Events aren’t easy. It’s OK to ask for help.


If you decide to go it alone, here are some Glickman Productions Event Tips to help guide you to an awesome event:


  • Considering a “green” venue for your next event? Great, but be sure the houselights are fully dimmable. Some energy-efficient lights aren’t.


  • Use headset mics rather than lavalieres for your presenters. When they turn their head while talking (and they will), you’ll still be able to hear them clearly.


  • Senior executives and VIPs often decline the suggestion to rehearse, but always retain time in the schedule for it… JIC.


  • A handheld IMAG camera with a skilled operator is worth its weight in gold at practically any large event.


  • Always conduct at least a portion of your rehearsal at full volume. It’s the only way to ensure your audio will work as planned.


  • Sky Lanterns are beautiful, but they're also illegal in many states. Check first.


  • Need to change part of your event onsite?

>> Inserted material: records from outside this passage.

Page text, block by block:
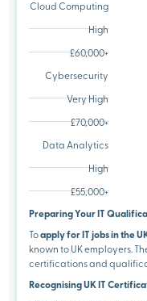
Cloud Computing
High
£60,000+
Cybersecurity
Very High
£70,000+
Data Analytics
High
£55,000+
Preparing Your IT
Toapply for IT jobs in the
known to UK employers.
certifications and
Recognising UK IT

Tell the Stage Manager—always your best bet to disseminate info.


  • While it may seem repetitive and cliché, starting your announcements with “Ladies & Gentlemen” will get your attendees’ attention.

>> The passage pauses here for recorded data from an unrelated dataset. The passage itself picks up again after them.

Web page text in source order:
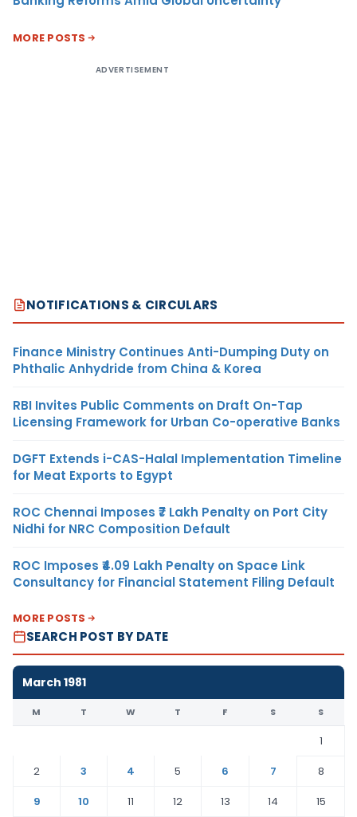
MORE POSTS
ADVERTISEMENT
NOTIFICATIONS & CIRCULARS
Finance Ministry Continues Anti-Dumping Duty on
Phthalic Anhydride from China & Korea
RBI Invites Public Comments on Draft On-Tap
Licensing Framework for Urban Co-operative Banks
DGFT Extends i-CAS-Halal Implementation Timeline
for Meat Exports to Egypt
ROC Chennai Imposes ₹7 Lakh Penalty on Port City
Nidhi for NRC Composition Default
ROC Imposes ₹4.09 Lakh Penalty on Space Link
Consultancy for Financial Statement Filing Default
MORE POSTS
SEARCH POST BY DATE
March 1981
M T W T F S S
1
2
3 4 5 6 7
8
9
10 11 12 13 14
15

  • Always fade the BGM before hitting the IR to roll a VOG.


  • Always explain industry jargon rather than sounding like a know-it-all. (BGM = Background Music; IR = Instant Replay Machine for Music Cues; VOG = Voice of God for Announcements)

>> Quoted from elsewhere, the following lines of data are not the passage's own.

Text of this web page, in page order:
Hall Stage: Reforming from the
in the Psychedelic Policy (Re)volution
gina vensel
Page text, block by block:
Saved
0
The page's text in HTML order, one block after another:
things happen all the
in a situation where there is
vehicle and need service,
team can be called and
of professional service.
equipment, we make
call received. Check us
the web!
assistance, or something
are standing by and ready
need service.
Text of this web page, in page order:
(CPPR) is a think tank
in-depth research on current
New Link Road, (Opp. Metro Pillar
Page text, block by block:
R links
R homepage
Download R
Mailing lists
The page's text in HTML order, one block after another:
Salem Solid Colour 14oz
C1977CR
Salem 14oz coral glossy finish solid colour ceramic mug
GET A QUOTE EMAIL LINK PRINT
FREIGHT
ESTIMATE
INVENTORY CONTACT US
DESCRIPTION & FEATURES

  • Never underestimate the power of a surprise ending to enthrall your audience. Then sit back and let the viral buzz begin.


  • To achieve shake-free camera shots, place stanchions around your video camera platforms to keep attendees at a distance.


  • For the smoothest show, let the production company walk your CEO or star through the show flow. Comfort levels skyrocket.


  • For crucial show communication, build in double redundancy (e.g. ClearCom; 2-Way Radios; Hand Signals). Some day, it'll save you.


  • Always attend rehearsals. It may not be convenient, but you’ll be able to walk away with peace of mind—or you can provide needed advice.


  • Want your big event archived? Hire 2 videographers and 2 photographers. That way, if something goes awry with one of them, you’re covered.


  • If you need to use Keynote or PPT, limit each slide to 3 bullets. It helps with readability, comprehension and engagement (i.e. keeping people awake).


  • Is your client writing a program script? Save time by giving them this simple Intro Template: “Please welcome the (Title), (Name).”


  • Want something at your event to happen on cue? Cue it. Talent or presenters who say they can “cue themselves” often miss it.


  • Ask a presenter where they plan to walk. Simple question, but if they walk in front of audio speakers, you’ll need to know that.


  • Moving lights are a great show enhancer, but be sure they don’t land and lock in a guest’s eyes. It’s less than enlightening.


  • Using atmosphere talent for an event? Choose carefully between those who create queue lines and those who don’t. Queues need attention.


  • Do a sound check with everyone who will be speaking. We’ve seen big burly guys talk like Mike Tyson. Good to know in advance.


  • Scouting ballrooms? Make sure the houselights have a remote. Some older properties don’t, which can really hinder an event.


  • To have your handheld video camera ops blend into the scene, costume them like the performers or attendees around them.


  • Always conduct a true dress rehearsal. Don’t wait until the show to discover that Nathan can’t actually change costumes in 7 seconds.


  • When syncing any video content to music, know that sync licensing has become a major and expensive factor. Do your homework first.


  • When your event ends, tell the audience it has ended. Even a Thanks/Goodbye VOG works. Otherwise, they’ll often remain, wondering what’s next.